Fitness is not my job.
I’m not a model. I don’t get paid to post gym selfies or get sponsored by Nike, LuLuLemon or runDisney. I don’t make money off my blog. Working out is something I fit into my life, somewhere between motherhood, homeschooling, writing, and running my household.
So is it really a wonder that I’m not meeting my fitness goals?
I’ve been struggling for years to make working out and wellness a priority in my life, and I’m beginning to think that the core of the problem is that I consider it a dispensable part of day. And it shouldn’t be.
Being healthy shouldn’t be a negotiable part of my life.
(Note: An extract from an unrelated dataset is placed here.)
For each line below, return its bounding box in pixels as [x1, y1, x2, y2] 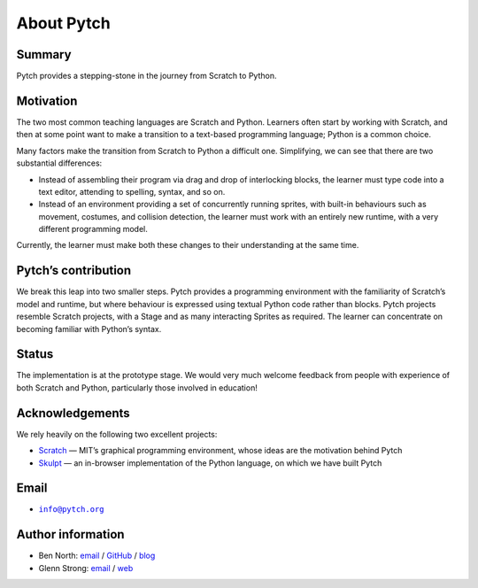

Sure, if I miss a workout or gain a few pounds, I’m not going to lose my job. But in the long term, I could lose so much more.
Maybe it sounds dramatic to think like that. But my family’s health history reads like the who’s who of illness: diabetes, depression & anxiety, food intolerances, multiple sclerosis. It was all sort of easy to ignore in my twenties–life was fast-paced and I still fit into the clothes I wore in college. Then sometime after my 30th birthday, my metabolism changed. Those huge Italian meals I ate a couple times a week started catching up with me. I got tired. I have all the resources to be healthy right in front of me. Clearly, my issue is mental.
And so starting today, I’m going to work out like its my job. Maybe I won’t be getting paid in money or sponsorships (although that would be nice, right?), but that doesn’t mean I won’t get compensated. I’ll get paid in more energy, in a smaller pant size, in a happier disposition and less anxiety. I’ll get paid in more happy, functional years with my family.
And that will make me far more rich than any paycheck could.
Does working out fall to the bottom of your list? What keeps you from working out and achieving the healthy lifestyle you want?